- Opening Delimiter -
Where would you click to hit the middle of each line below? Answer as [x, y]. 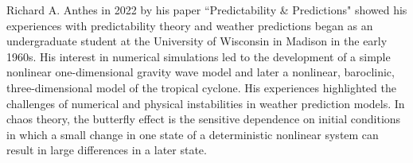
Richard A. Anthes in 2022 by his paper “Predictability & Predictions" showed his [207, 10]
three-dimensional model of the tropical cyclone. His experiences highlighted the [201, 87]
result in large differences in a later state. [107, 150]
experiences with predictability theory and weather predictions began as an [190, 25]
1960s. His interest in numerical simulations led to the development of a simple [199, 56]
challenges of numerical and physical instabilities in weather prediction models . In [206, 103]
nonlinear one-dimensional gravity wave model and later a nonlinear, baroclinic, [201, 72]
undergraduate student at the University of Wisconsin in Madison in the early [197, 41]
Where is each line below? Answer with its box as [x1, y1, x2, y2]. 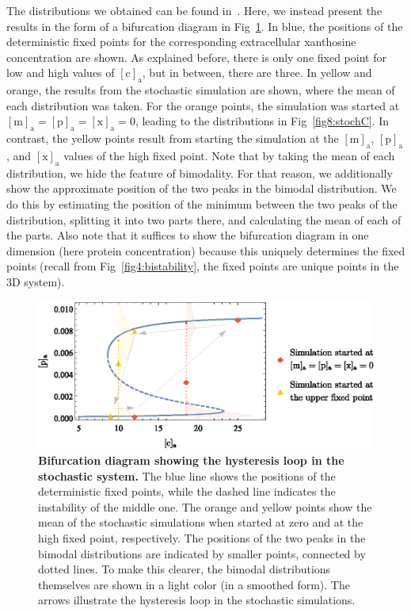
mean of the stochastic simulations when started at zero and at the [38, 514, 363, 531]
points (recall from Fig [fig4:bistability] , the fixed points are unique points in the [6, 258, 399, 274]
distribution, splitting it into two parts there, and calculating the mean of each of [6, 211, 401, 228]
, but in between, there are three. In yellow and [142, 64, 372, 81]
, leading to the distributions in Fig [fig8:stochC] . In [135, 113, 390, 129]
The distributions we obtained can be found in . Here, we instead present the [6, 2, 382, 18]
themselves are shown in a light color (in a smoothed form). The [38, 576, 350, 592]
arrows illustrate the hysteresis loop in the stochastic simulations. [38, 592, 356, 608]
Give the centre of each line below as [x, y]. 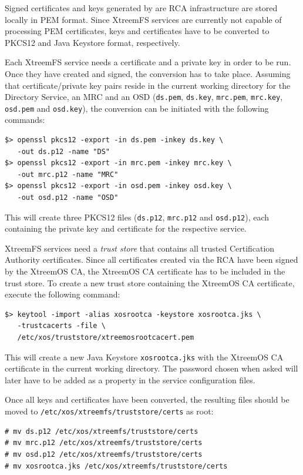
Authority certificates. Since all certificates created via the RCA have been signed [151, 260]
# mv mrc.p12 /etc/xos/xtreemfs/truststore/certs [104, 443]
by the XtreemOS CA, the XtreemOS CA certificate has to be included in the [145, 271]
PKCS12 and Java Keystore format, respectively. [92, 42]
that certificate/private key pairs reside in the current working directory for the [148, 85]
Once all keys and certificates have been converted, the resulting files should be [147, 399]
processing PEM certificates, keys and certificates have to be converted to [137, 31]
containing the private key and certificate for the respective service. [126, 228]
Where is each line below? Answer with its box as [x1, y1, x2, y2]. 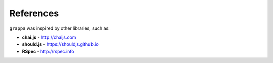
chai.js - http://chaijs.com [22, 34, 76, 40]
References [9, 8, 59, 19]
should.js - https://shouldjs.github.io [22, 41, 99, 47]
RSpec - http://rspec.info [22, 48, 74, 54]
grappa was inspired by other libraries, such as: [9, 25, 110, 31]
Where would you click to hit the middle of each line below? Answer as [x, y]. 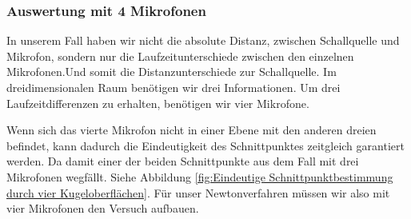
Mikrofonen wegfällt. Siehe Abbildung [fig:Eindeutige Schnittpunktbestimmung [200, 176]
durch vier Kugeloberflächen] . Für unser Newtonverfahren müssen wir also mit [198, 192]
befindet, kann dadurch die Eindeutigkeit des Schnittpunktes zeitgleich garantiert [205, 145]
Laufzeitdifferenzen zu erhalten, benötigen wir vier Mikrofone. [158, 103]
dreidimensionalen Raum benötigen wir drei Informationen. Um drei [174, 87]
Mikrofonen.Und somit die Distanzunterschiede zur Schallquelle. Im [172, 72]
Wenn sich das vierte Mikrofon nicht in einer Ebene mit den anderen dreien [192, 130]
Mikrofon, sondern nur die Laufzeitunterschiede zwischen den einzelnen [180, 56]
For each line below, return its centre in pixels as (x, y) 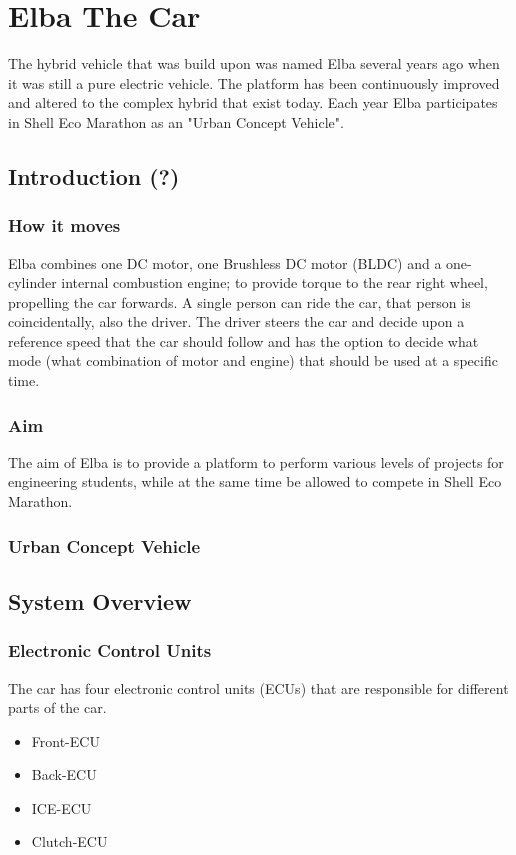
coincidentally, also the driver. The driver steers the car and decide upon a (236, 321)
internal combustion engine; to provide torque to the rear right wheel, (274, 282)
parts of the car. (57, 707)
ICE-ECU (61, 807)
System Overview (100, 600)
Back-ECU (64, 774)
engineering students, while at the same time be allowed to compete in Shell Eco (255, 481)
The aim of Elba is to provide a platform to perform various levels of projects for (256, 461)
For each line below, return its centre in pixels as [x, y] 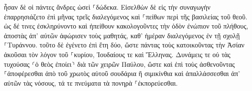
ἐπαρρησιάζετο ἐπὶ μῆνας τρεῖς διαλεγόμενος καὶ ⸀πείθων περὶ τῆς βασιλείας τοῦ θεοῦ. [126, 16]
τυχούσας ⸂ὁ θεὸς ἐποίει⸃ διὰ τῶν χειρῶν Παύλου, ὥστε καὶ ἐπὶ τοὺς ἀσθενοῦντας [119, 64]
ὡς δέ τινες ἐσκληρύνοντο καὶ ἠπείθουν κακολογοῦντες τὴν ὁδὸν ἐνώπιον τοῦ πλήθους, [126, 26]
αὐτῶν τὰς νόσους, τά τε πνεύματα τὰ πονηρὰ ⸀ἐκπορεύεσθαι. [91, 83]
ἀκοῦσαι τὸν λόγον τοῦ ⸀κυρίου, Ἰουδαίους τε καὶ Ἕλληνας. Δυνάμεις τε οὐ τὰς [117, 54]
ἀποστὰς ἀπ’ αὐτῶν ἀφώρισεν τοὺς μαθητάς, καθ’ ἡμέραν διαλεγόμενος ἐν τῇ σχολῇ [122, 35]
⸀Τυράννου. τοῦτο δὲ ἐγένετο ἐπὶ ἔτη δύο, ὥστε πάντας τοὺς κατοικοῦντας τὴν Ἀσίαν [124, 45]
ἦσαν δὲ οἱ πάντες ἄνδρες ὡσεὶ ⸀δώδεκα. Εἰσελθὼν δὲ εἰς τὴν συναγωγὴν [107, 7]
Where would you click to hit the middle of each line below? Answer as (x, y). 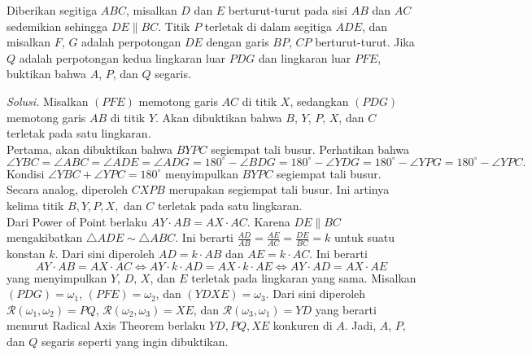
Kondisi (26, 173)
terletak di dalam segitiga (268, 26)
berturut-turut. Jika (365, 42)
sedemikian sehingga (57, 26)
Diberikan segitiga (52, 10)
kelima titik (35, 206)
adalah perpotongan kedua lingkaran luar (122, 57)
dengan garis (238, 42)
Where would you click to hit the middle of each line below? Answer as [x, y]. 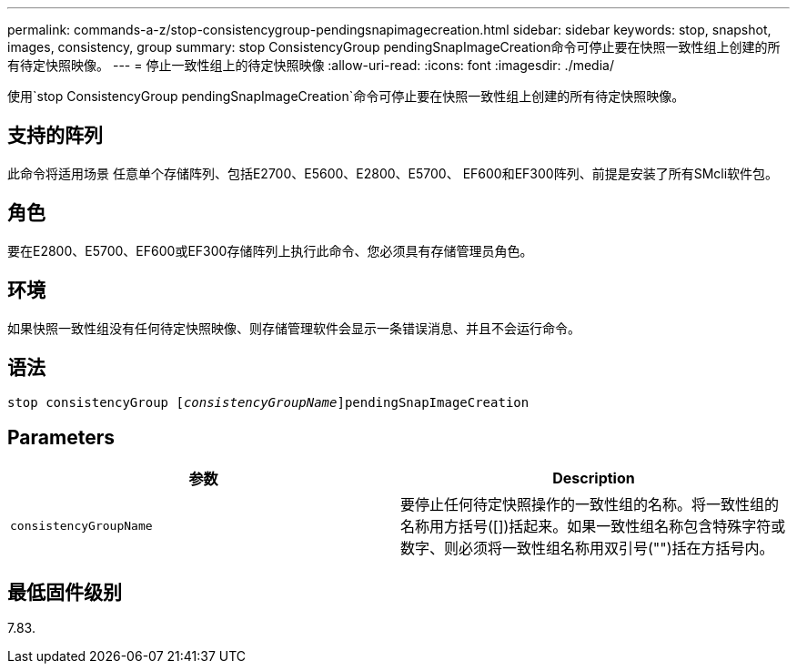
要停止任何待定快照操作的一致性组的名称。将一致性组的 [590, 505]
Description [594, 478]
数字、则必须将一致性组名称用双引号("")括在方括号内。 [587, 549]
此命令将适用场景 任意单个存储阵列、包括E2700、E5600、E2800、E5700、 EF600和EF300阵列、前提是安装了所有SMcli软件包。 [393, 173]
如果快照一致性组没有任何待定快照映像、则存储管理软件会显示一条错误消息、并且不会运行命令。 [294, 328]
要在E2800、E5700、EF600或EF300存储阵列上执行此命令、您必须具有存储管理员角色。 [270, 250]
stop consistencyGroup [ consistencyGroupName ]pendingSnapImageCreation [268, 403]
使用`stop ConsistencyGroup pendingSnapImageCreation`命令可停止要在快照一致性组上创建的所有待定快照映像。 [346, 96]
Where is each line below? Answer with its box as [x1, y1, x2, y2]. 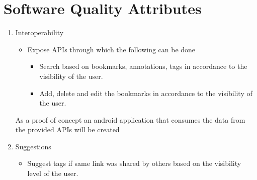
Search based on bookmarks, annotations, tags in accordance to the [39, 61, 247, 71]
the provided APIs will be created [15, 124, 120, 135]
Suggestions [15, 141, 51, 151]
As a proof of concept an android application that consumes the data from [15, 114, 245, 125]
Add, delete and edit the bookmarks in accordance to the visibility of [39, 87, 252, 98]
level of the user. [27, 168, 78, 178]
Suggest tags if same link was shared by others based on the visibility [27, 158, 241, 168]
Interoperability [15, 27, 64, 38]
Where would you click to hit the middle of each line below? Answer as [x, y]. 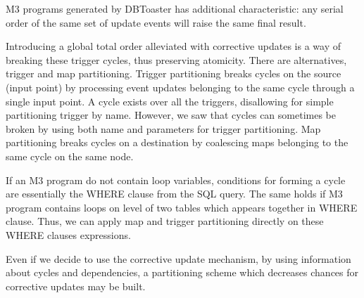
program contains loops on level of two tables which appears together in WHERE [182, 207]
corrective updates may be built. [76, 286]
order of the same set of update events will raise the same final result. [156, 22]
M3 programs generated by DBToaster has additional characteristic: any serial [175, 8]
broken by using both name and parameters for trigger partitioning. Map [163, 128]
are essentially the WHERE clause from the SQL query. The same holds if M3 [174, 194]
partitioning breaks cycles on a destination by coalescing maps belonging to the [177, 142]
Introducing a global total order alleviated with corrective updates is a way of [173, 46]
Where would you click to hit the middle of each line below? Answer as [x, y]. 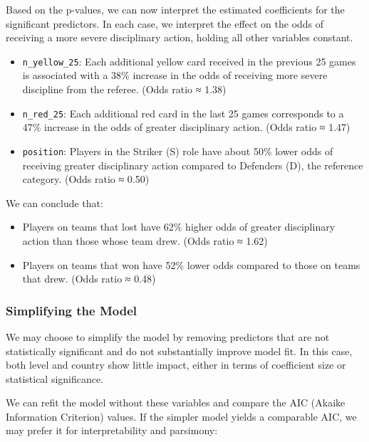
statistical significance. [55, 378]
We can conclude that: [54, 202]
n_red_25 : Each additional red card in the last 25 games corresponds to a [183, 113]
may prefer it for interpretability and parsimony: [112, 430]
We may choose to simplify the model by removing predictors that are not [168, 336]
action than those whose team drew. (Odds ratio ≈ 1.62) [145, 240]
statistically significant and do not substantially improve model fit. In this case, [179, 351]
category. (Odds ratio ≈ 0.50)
- Closing Delimiter -
▶ Brief
Reproduce exactly the stretch of the material above that starts at the line with "three-dimensional model of" and ends at the line with "challenges of numerical", both included, and nothing else.

▶ Exercise output
three-dimensional model of the tropical cyclone. His experiences highlighted the [201, 87]
result in large differences in a later state. [107, 150]
experiences with predictability theory and weather predictions began as an [190, 25]
1960s. His interest in numerical simulations led to the development of a simple [199, 56]
challenges of numerical and physical instabilities in weather prediction models . In [206, 103]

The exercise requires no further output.